Below are entries; work out how many of their lines include the string "plastic", and reply with the number only.

Provided records >>
......

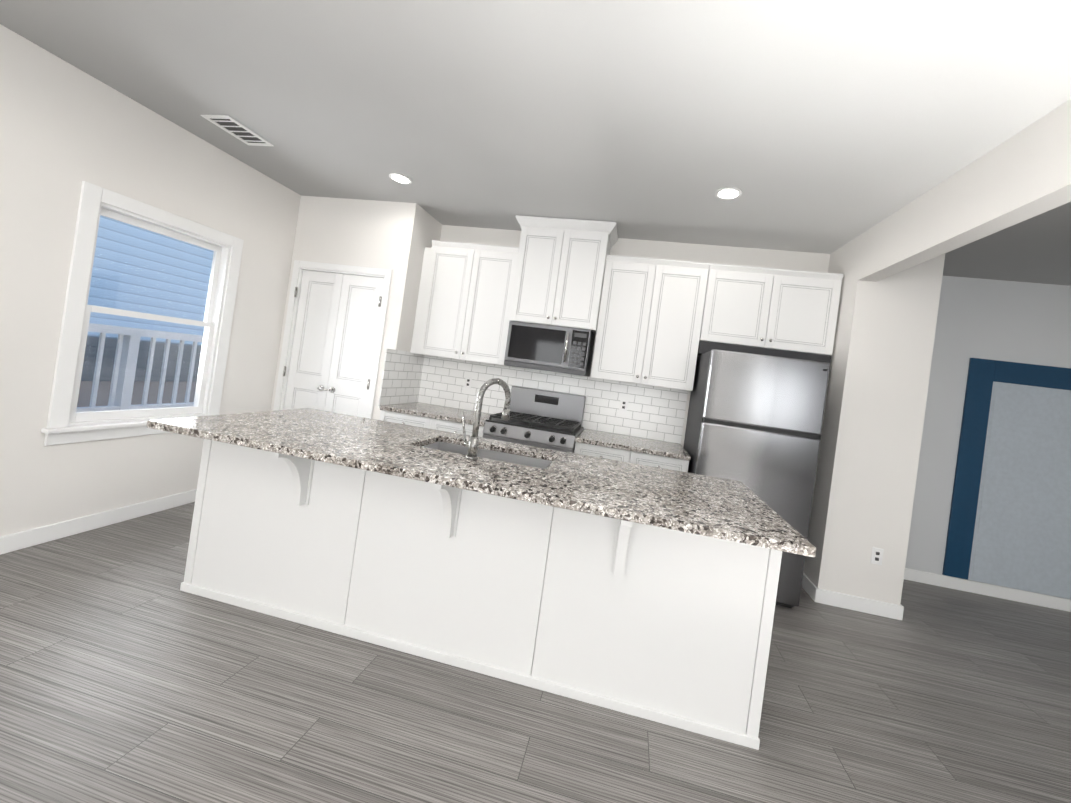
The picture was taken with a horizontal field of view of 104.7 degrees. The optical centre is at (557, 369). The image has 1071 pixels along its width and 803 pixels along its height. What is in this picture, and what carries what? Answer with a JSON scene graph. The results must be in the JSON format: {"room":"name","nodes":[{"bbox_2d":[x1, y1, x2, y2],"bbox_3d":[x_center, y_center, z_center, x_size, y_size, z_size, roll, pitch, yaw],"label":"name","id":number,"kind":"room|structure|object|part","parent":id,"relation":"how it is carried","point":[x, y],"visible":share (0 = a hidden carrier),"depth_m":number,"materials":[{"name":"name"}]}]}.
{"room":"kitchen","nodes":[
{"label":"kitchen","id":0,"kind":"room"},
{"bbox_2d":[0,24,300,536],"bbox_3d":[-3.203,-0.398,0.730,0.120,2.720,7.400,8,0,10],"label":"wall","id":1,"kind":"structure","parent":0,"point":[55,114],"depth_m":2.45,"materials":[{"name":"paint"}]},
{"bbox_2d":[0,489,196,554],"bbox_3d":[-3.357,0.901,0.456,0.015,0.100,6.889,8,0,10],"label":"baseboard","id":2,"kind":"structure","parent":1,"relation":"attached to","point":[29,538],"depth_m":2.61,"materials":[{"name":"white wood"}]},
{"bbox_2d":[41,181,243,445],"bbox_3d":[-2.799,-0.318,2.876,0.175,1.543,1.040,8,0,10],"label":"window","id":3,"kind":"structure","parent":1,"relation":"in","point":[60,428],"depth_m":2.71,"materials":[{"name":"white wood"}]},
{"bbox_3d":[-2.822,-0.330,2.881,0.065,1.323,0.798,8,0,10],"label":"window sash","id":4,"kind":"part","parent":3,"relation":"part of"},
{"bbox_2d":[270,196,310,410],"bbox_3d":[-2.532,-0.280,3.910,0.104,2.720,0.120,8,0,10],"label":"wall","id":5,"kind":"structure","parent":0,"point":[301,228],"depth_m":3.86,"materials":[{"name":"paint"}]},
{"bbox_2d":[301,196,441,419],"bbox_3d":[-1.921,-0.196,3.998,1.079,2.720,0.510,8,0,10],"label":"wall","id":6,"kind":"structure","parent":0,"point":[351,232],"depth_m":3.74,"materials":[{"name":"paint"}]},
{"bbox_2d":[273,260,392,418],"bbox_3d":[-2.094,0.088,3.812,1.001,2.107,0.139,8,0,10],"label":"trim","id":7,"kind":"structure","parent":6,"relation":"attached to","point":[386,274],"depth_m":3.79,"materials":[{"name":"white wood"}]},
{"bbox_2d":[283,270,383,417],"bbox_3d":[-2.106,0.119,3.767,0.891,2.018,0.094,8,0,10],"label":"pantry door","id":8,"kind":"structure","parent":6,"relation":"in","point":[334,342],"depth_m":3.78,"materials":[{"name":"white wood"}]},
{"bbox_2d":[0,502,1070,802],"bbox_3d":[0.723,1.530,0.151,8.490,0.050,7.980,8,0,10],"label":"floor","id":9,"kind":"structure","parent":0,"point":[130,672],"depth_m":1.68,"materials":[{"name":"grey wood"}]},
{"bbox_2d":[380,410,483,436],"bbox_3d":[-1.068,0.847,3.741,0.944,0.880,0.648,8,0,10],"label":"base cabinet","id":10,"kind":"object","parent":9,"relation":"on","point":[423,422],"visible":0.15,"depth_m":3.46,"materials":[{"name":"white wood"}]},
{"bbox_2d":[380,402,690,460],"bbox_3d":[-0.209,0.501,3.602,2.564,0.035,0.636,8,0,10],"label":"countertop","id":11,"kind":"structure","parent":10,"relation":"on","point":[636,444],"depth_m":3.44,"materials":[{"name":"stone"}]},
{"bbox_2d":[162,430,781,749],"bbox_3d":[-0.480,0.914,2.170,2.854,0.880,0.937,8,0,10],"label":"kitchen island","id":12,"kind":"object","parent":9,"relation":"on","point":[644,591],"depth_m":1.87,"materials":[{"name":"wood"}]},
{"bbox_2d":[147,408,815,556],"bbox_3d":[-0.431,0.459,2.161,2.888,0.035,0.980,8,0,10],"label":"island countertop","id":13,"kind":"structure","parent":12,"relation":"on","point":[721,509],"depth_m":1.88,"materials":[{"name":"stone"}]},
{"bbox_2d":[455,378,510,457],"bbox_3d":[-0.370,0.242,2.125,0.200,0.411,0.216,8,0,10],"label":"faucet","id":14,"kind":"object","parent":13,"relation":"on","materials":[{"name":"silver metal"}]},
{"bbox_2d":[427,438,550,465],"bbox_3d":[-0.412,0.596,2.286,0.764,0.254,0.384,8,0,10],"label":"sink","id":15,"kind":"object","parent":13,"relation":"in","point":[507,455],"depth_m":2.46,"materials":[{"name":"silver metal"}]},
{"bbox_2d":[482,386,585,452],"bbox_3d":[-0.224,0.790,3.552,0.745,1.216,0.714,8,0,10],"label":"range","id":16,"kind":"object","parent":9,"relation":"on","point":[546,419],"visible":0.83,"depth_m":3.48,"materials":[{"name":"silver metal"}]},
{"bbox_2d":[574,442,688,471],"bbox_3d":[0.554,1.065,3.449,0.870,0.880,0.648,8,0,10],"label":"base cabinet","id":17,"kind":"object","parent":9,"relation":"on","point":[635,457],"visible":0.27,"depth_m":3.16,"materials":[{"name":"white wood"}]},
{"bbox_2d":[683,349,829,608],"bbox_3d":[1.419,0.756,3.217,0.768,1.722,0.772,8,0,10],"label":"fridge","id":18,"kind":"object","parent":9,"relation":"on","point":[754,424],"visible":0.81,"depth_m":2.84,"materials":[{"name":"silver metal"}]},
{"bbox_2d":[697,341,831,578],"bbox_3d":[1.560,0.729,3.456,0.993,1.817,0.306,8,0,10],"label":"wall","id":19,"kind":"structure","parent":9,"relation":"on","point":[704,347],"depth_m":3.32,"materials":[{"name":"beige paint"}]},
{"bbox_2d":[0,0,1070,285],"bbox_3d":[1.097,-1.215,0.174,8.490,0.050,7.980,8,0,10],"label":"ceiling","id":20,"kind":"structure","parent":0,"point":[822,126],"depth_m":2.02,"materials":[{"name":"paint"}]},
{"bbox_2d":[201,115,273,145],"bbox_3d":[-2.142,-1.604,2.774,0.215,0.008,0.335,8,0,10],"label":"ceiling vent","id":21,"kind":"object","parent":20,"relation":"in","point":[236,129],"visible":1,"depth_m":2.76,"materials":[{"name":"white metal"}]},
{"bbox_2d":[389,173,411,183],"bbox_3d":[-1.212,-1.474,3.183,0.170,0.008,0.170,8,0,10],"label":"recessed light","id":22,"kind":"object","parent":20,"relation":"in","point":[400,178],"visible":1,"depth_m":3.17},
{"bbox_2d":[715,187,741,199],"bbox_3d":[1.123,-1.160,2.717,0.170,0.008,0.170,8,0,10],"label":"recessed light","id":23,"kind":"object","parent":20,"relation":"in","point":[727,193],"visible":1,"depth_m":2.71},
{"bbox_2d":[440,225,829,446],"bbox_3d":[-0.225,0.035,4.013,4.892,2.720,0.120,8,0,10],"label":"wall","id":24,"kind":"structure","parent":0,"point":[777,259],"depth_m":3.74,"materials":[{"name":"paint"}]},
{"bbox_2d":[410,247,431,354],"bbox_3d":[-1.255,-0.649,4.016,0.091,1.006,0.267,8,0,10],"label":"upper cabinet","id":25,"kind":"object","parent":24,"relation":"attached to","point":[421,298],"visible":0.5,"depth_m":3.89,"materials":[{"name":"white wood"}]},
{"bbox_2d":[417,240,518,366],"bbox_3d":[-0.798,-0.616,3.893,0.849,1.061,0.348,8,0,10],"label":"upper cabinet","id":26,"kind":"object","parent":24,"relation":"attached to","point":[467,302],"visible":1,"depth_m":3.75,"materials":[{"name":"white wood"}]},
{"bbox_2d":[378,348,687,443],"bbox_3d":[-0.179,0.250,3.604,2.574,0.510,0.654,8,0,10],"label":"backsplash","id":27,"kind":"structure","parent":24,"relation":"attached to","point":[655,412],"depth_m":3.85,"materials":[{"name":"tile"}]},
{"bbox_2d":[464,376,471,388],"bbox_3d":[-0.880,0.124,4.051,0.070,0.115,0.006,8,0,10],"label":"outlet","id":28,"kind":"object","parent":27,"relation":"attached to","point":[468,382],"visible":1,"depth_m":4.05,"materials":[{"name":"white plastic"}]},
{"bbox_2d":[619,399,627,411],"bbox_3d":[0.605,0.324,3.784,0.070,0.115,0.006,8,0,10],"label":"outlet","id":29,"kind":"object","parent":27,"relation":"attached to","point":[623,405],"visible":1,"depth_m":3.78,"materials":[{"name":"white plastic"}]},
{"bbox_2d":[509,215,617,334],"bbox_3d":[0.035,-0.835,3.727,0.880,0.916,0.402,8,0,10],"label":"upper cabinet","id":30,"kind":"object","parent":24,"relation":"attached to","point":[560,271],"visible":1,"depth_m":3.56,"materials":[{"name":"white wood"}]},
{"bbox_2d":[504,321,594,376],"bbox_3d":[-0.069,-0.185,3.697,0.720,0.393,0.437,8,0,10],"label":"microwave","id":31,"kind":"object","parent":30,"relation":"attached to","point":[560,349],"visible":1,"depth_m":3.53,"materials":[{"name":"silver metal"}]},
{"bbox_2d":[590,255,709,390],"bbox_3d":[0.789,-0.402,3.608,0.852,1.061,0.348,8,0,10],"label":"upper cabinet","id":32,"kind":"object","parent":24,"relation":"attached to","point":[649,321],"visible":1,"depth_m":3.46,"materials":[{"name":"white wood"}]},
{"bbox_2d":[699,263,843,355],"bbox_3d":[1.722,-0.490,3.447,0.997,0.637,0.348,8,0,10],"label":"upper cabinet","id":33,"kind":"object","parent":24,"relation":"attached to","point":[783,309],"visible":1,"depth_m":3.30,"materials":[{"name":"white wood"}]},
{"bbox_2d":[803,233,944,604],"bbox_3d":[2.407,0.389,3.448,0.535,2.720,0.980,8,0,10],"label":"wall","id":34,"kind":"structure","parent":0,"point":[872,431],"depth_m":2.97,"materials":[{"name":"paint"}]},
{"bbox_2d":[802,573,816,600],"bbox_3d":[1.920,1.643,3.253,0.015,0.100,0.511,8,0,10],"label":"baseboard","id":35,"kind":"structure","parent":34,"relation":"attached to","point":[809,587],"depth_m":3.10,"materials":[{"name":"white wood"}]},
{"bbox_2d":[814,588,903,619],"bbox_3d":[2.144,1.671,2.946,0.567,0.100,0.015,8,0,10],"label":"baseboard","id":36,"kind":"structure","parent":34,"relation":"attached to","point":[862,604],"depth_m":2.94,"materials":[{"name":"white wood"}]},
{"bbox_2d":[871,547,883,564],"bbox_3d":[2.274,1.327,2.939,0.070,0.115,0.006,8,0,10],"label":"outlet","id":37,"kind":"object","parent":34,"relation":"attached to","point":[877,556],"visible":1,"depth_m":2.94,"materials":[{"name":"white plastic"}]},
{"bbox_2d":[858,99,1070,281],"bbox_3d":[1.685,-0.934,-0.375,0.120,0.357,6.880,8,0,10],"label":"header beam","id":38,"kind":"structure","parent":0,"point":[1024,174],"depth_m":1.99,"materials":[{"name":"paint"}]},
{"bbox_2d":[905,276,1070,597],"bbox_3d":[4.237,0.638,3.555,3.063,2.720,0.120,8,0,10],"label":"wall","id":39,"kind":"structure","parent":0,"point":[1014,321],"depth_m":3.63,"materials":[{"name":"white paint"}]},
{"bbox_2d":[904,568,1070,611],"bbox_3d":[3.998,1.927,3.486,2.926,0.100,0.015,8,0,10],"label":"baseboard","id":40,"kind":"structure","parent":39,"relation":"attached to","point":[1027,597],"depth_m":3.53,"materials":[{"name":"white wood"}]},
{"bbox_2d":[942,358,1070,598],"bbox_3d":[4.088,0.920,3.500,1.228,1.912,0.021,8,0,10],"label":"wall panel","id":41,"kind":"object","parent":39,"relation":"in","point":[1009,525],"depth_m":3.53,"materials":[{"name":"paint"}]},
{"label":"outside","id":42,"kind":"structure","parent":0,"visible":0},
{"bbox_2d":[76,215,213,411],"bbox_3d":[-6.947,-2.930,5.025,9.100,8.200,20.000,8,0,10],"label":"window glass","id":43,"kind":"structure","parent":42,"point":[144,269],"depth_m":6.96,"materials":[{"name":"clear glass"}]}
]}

......

Exercise result >>
3